§ **Your assignment**: Repeat only the lines from the one containing "[レファレンスコード] J23110111100" to the final line below, exactly as they read, and leave every picture out.

§ **Dataset extract**:
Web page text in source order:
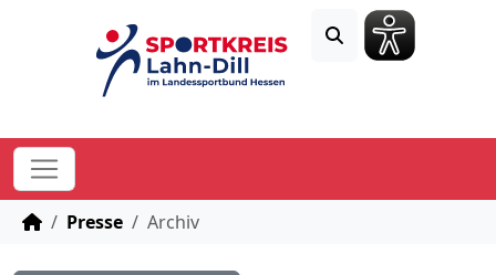
STARTSEITE
Presse Archiv
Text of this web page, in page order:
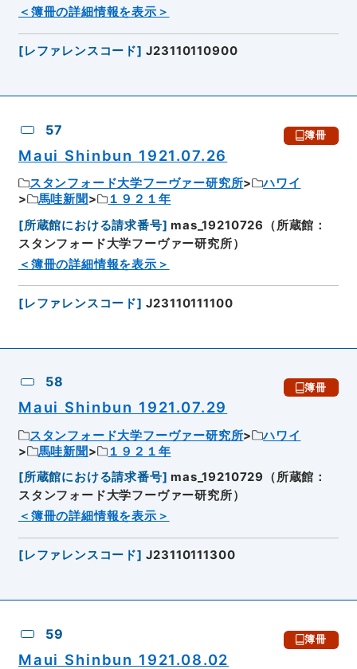
＜簿冊の詳細情報を表示＞
[レファレンスコード] J23110110900
57 簿冊
Maui Shinbun 1921.07.26
スタンフォード大学フーヴァー研究所
ハワイ
馬哇新聞
１９２１年
[所蔵館における請求番号] mas_19210726（所蔵館：
スタンフォード大学フーヴァー研究所）
＜簿冊の詳細情報を表示＞
[レファレンスコード] J23110111100
58 簿冊
Maui Shinbun 1921.07.29
スタンフォード大学フーヴァー研究所
ハワイ
馬哇新聞
１９２１年
[所蔵館における請求番号] mas_19210729（所蔵館：
スタンフォード大学フーヴァー研究所）
＜簿冊の詳細情報を表示＞
[レファレンスコード] J23110111300
59 簿冊
Maui Shinbun 1921.08.02
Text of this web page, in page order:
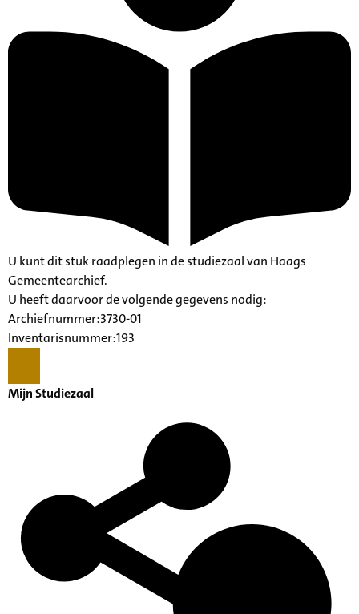
U kunt dit stuk raadplegen in de studiezaal van Haags
Gemeentearchief.
U heeft daarvoor de volgende gegevens nodig:
Archiefnummer:3730-01
Inventarisnummer:193
Mijn Studiezaal

§ **Result for this exercise**:
[レファレンスコード] J23110111100
58 簿冊
Maui Shinbun 1921.07.29
スタンフォード大学フーヴァー研究所
ハワイ
馬哇新聞
１９２１年
[所蔵館における請求番号] mas_19210729（所蔵館：
スタンフォード大学フーヴァー研究所）
＜簿冊の詳細情報を表示＞
[レファレンスコード] J23110111300
59 簿冊
Maui Shinbun 1921.08.02
Text of this web page, in page order:
U kunt dit stuk raadplegen in de studiezaal van Haags
Gemeentearchief.
U heeft daarvoor de volgende gegevens nodig:
Archiefnummer:3730-01
Inventarisnummer:193
Mijn Studiezaal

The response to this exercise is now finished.